--- DATA PROVIDED ---
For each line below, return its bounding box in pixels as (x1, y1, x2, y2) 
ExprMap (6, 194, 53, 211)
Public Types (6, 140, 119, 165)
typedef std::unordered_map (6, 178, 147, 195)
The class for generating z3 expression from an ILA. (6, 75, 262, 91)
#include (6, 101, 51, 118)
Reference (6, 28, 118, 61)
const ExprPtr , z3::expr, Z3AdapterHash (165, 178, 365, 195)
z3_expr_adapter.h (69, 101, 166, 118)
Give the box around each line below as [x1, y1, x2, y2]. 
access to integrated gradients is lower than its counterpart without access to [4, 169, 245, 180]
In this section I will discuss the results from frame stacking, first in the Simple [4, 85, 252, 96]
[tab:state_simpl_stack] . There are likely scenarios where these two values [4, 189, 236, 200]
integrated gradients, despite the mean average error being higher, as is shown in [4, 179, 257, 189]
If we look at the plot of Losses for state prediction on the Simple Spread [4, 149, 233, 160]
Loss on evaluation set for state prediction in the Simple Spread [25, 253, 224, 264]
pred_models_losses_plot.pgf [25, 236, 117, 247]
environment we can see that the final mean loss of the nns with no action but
---
--- DATA PROVIDED ---
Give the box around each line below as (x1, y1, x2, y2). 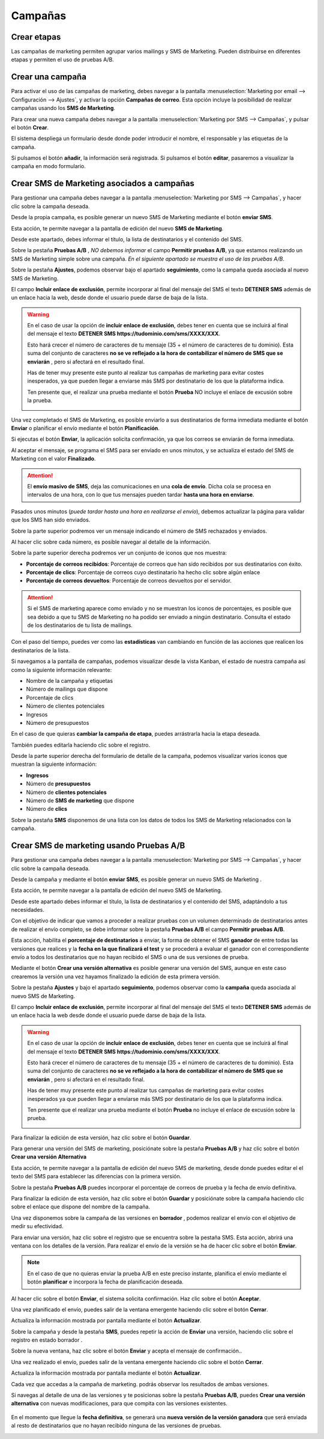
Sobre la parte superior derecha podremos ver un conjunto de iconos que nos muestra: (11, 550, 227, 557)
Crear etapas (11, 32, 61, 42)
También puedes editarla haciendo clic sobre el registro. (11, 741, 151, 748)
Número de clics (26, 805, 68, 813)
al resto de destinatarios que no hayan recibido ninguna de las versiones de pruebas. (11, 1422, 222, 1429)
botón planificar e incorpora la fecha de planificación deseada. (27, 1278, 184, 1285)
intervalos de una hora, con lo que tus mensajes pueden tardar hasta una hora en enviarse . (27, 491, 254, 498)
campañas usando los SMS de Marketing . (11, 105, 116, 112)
---
WORK REQUIRED =>
Using the entries above, find all lines with "mean". Copy them.

WORKED SOLUTION =>
integrated gradients, despite the mean average error being higher, as is shown in [4, 179, 257, 189]
environment we can see that the final mean loss of the nns with no action but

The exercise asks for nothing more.